◆ **REQUIRED WORK**
Copy out every line holding the string "grey" from the records below.

◆ **INPUT DATA**

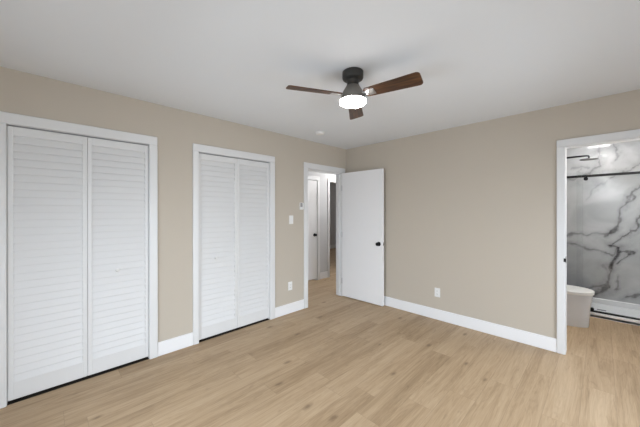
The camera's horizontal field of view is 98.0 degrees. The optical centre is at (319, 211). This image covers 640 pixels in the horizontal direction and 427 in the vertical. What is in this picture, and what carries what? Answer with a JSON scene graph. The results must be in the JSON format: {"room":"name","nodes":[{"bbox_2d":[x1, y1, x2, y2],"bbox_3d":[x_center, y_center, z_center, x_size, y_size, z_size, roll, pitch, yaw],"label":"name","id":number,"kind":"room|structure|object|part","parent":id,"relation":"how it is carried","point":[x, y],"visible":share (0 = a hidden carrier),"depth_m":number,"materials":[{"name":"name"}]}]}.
{"room":"empty bedroom","nodes":[
{"label":"empty bedroom","id":0,"kind":"room"},
{"bbox_2d":[0,66,345,341],"bbox_3d":[-1.233,0.183,3.113,4.840,2.440,0.120,0,0,-45],"label":"wall","id":1,"kind":"structure","parent":0,"point":[176,131],"depth_m":2.84,"materials":[{"name":"beige paint"}]},
{"bbox_2d":[7,125,148,400],"bbox_3d":[-1.948,0.374,2.333,0.895,2.011,0.052,0,0,-45],"label":"door","id":2,"kind":"structure","parent":1,"relation":"in","point":[78,223],"depth_m":2.27,"materials":[{"name":"white paint"}]},
{"bbox_3d":[-2.117,0.380,2.184,0.446,2.001,0.028,0,0,-45],"label":"panel","id":3,"kind":"part","parent":2,"relation":"part of","materials":[{"name":"white paint"}]},
{"bbox_3d":[-1.798,0.379,2.499,0.446,2.001,0.028,0,0,-45],"label":"panel","id":4,"kind":"part","parent":2,"relation":"part of","materials":[{"name":"white paint"}]},
{"bbox_2d":[0,111,157,408],"bbox_3d":[-1.981,0.345,2.362,1.044,2.117,0.138,0,0,-45],"label":"door frame","id":5,"kind":"structure","parent":1,"relation":"attached to","point":[6,118],"depth_m":2.17,"materials":[{"name":"white paint"}]},
{"bbox_2d":[158,332,192,355],"bbox_3d":[-1.450,1.336,2.804,0.330,0.135,0.013,0,0,-45],"label":"baseboard","id":6,"kind":"structure","parent":1,"relation":"attached to","point":[183,341],"depth_m":2.79,"materials":[{"name":"white paint"}]},
{"bbox_2d":[199,152,268,339],"bbox_3d":[-0.979,0.373,3.291,0.901,2.011,0.052,0,0,-45],"label":"door","id":7,"kind":"structure","parent":1,"relation":"in","point":[233,192],"depth_m":3.25,"materials":[{"name":"white paint"}]},
{"bbox_3d":[-1.148,0.378,3.141,0.450,2.001,0.028,0,0,-45],"label":"panel","id":8,"kind":"part","parent":7,"relation":"part of","materials":[{"name":"white paint"}]},
{"bbox_3d":[-0.827,0.378,3.458,0.450,2.001,0.028,0,0,-45],"label":"panel","id":9,"kind":"part","parent":7,"relation":"part of","materials":[{"name":"white paint"}]},
{"bbox_2d":[193,143,274,344],"bbox_3d":[-1.005,0.344,3.327,1.041,2.117,0.138,0,0,-45],"label":"door frame","id":10,"kind":"structure","parent":1,"relation":"attached to","point":[197,148],"depth_m":3.10,"materials":[{"name":"white paint"}]},
{"bbox_2d":[275,299,303,317],"bbox_3d":[-0.412,1.335,3.830,0.508,0.135,0.013,0,0,-45],"label":"baseboard","id":11,"kind":"structure","parent":1,"relation":"attached to","point":[298,305],"depth_m":3.81,"materials":[{"name":"white paint"}]},
{"bbox_2d":[288,281,291,290],"bbox_3d":[-0.409,1.029,3.837,0.072,0.116,0.009,0,0,-45],"label":"wall outlet","id":12,"kind":"object","parent":1,"relation":"attached to","point":[289,283],"visible":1,"depth_m":3.83,"materials":[{"name":"white plastic"}]},
{"bbox_2d":[289,215,292,223],"bbox_3d":[-0.396,0.117,3.850,0.072,0.118,0.010,0,0,-45],"label":"light switch","id":13,"kind":"object","parent":1,"relation":"attached to","point":[290,216],"visible":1,"depth_m":3.84,"materials":[{"name":"white plastic"}]},
{"bbox_2d":[304,162,344,308],"bbox_3d":[0.051,0.346,4.371,0.913,2.110,0.140,0,0,-45],"label":"door frame","id":14,"kind":"structure","parent":1,"relation":"attached to","point":[338,172],"depth_m":4.47,"materials":[{"name":"white paint"}]},
{"bbox_2d":[341,168,383,305],"bbox_3d":[0.641,0.381,4.324,0.780,2.013,0.125,0,0,43],"label":"door","id":15,"kind":"structure","parent":1,"relation":"in","point":[362,234],"depth_m":4.29,"materials":[{"name":"white paint"}]},
{"bbox_2d":[0,0,639,149],"bbox_3d":[0.354,-1.089,1.506,4.840,0.100,4.640,0,0,-45],"label":"ceiling","id":16,"kind":"structure","parent":0,"point":[235,61],"depth_m":1.85,"materials":[{"name":"paint"}]},
{"bbox_2d":[315,130,324,134],"bbox_3d":[-0.002,-1.020,3.637,0.124,0.036,0.124,0,0,-45],"label":"smoke detector","id":17,"kind":"object","parent":16,"relation":"attached to","point":[319,132],"visible":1,"depth_m":3.60,"materials":[{"name":"white plastic"}]},
{"bbox_2d":[286,67,422,119],"bbox_3d":[0.296,-0.913,2.006,0.897,0.251,0.818,0,0,-45],"label":"ceiling fan","id":18,"kind":"object","parent":16,"relation":"hanging from","point":[353,97],"visible":1,"depth_m":2.00,"materials":[{"name":"wood"}]},
{"bbox_3d":[-0.038,-0.861,1.987,0.401,0.007,0.128,0,14,-17],"label":"blade","id":19,"kind":"part","parent":18,"relation":"part of","materials":[{"name":"brown wood"}]},
{"bbox_2d":[340,96,365,107],"bbox_3d":[0.245,-0.806,2.076,0.197,0.036,0.197,0,0,-45],"label":"diffuser","id":20,"kind":"object","parent":18,"relation":"attached to","point":[345,101],"depth_m":2.03,"materials":[{"name":"white glass"}]},
{"bbox_3d":[0.301,-0.861,2.367,0.128,0.007,0.401,-14,-3,11],"label":"blade","id":21,"kind":"part","parent":18,"relation":"part of","materials":[{"name":"brown wood"}]},
{"bbox_3d":[0.491,-0.861,1.910,0.401,0.007,0.128,0,-14,34],"label":"blade","id":22,"kind":"part","parent":18,"relation":"part of","materials":[{"name":"brown wood"}]},
{"bbox_2d":[0,248,639,426],"bbox_3d":[0.730,1.449,4.827,10.200,0.103,9.000,0,0,-45],"label":"floor","id":23,"kind":"structure","parent":0,"point":[335,361],"depth_m":2.30,"materials":[{"name":"brown wood"}]},
{"bbox_2d":[567,285,594,327],"bbox_3d":[3.017,1.006,3.580,0.384,0.783,0.734,0,0,-45],"label":"toilet","id":24,"kind":"object","parent":23,"relation":"on","point":[579,299],"visible":0.43,"depth_m":3.34,"materials":[{"name":"white ceramic"}]},
{"bbox_3d":[3.083,0.989,3.513,0.368,0.018,0.540,0,0,-45],"label":"seat","id":25,"kind":"part","parent":24,"relation":"part of","materials":[{"name":"white plastic"}]},
{"bbox_3d":[3.084,0.966,3.512,0.372,0.024,0.542,0,0,-45],"label":"lid","id":26,"kind":"part","parent":24,"relation":"part of","materials":[{"name":"white plastic"}]},
{"bbox_2d":[590,297,639,325],"bbox_3d":[3.884,1.344,3.896,0.718,0.105,1.516,0,0,-45],"label":"shower tray","id":27,"kind":"object","parent":23,"relation":"on","point":[604,305],"visible":0.35,"depth_m":3.83,"materials":[{"name":"white ceramic"}]},
{"bbox_2d":[567,168,639,319],"bbox_3d":[3.653,0.401,3.669,0.096,1.868,1.516,0,0,-45],"label":"shower door","id":28,"kind":"structure","parent":27,"relation":"on","point":[585,177],"depth_m":3.62,"materials":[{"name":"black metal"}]},
{"bbox_3d":[3.662,-0.474,3.679,0.018,0.032,1.516,0,0,-45],"label":"rail","id":29,"kind":"part","parent":28,"relation":"part of","materials":[{"name":"black metal"}]},
{"bbox_2d":[308,171,335,272],"bbox_3d":[1.058,0.180,6.869,6.660,2.440,0.120,0,0,-45],"label":"wall","id":30,"kind":"structure","parent":0,"point":[324,177],"depth_m":5.81,"materials":[{"name":"grey paint"}]},
{"bbox_2d":[308,180,316,279],"bbox_3d":[-0.323,0.374,5.396,0.749,1.984,0.095,0,0,-45],"label":"door","id":31,"kind":"structure","parent":30,"relation":"in","point":[312,185],"depth_m":5.58,"materials":[{"name":"white paint"}]},
{"bbox_2d":[308,175,319,279],"bbox_3d":[-0.370,0.347,5.444,0.913,2.110,0.138,0,0,-45],"label":"door frame","id":32,"kind":"structure","parent":30,"relation":"attached to","point":[314,178],"depth_m":5.68,"materials":[{"name":"white paint"}]},
{"bbox_2d":[320,271,327,278],"bbox_3d":[0.080,1.334,5.807,0.236,0.135,0.013,0,0,-45],"label":"baseboard","id":33,"kind":"structure","parent":30,"relation":"attached to","point":[323,275],"depth_m":5.79,"materials":[{"name":"white paint"}]},
{"bbox_2d":[328,179,335,276],"bbox_3d":[0.446,0.355,6.251,0.910,2.091,0.138,0,0,-45],"label":"door frame","id":34,"kind":"structure","parent":30,"relation":"attached to","point":[329,180],"depth_m":5.91,"materials":[{"name":"white paint"}]},
{"bbox_2d":[330,184,335,244],"bbox_3d":[0.491,0.181,8.552,5.300,2.440,3.070,0,0,-45],"label":"wall","id":35,"kind":"structure","parent":0,"point":[332,186],"depth_m":10.53,"materials":[{"name":"grey paint"}]},
{"bbox_2d":[346,89,639,338],"bbox_3d":[2.076,0.179,3.123,0.120,2.440,4.520,0,0,-45],"label":"wall","id":36,"kind":"structure","parent":0,"point":[470,210],"depth_m":3.20,"materials":[{"name":"beige paint"}]},
{"bbox_2d":[435,288,439,296],"bbox_3d":[1.516,1.050,3.599,0.009,0.116,0.072,0,0,-45],"label":"wall outlet","id":37,"kind":"object","parent":36,"relation":"attached to","point":[437,290],"visible":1,"depth_m":3.60,"materials":[{"name":"white plastic"}]},
{"bbox_2d":[384,296,556,351],"bbox_3d":[1.393,1.332,3.720,0.013,0.135,2.708,0,0,-45],"label":"baseboard","id":38,"kind":"structure","parent":36,"relation":"attached to","point":[529,338],"depth_m":3.25,"materials":[{"name":"white paint"}]},
{"bbox_2d":[556,129,639,354],"bbox_3d":[2.705,0.349,2.474,0.142,2.098,0.911,0,0,-45],"label":"door frame","id":39,"kind":"structure","parent":36,"relation":"attached to","point":[562,146],"depth_m":2.72,"materials":[{"name":"white paint"}]},
{"bbox_2d":[567,140,639,304],"bbox_3d":[4.175,0.176,4.185,0.100,2.440,1.520,0,0,-45],"label":"wall","id":40,"kind":"structure","parent":0,"point":[603,232],"depth_m":4.09,"materials":[{"name":"grey stone"}]},
{"bbox_3d":[3.919,0.177,3.932,0.820,2.440,1.720,0,0,-45],"label":"wall","id":41,"kind":"structure","parent":0,"visible":0},
{"bbox_2d":[567,155,598,160],"bbox_3d":[3.649,-0.782,4.190,0.200,0.086,0.772,0,0,-45],"label":"shower","id":42,"kind":"object","parent":41,"relation":"attached to","point":[588,158],"visible":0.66,"depth_m":4.01,"materials":[{"name":"black metal"}]},
{"bbox_3d":[3.618,-0.795,4.221,0.026,0.035,0.684,0,0,-45],"label":"arm","id":43,"kind":"part","parent":42,"relation":"part of","materials":[{"name":"black metal"}]},
{"bbox_3d":[3.850,-0.747,3.987,0.200,0.016,0.200,0,0,-45],"label":"spray plate","id":44,"kind":"part","parent":42,"relation":"part of","materials":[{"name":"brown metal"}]}
]}

◆ **ANSWER TO THE EXERCISE**
{"bbox_2d":[308,171,335,272],"bbox_3d":[1.058,0.180,6.869,6.660,2.440,0.120,0,0,-45],"label":"wall","id":30,"kind":"structure","parent":0,"point":[324,177],"depth_m":5.81,"materials":[{"name":"grey paint"}]},
{"bbox_2d":[330,184,335,244],"bbox_3d":[0.491,0.181,8.552,5.300,2.440,3.070,0,0,-45],"label":"wall","id":35,"kind":"structure","parent":0,"point":[332,186],"depth_m":10.53,"materials":[{"name":"grey paint"}]},
{"bbox_2d":[567,140,639,304],"bbox_3d":[4.175,0.176,4.185,0.100,2.440,1.520,0,0,-45],"label":"wall","id":40,"kind":"structure","parent":0,"point":[603,232],"depth_m":4.09,"materials":[{"name":"grey stone"}]},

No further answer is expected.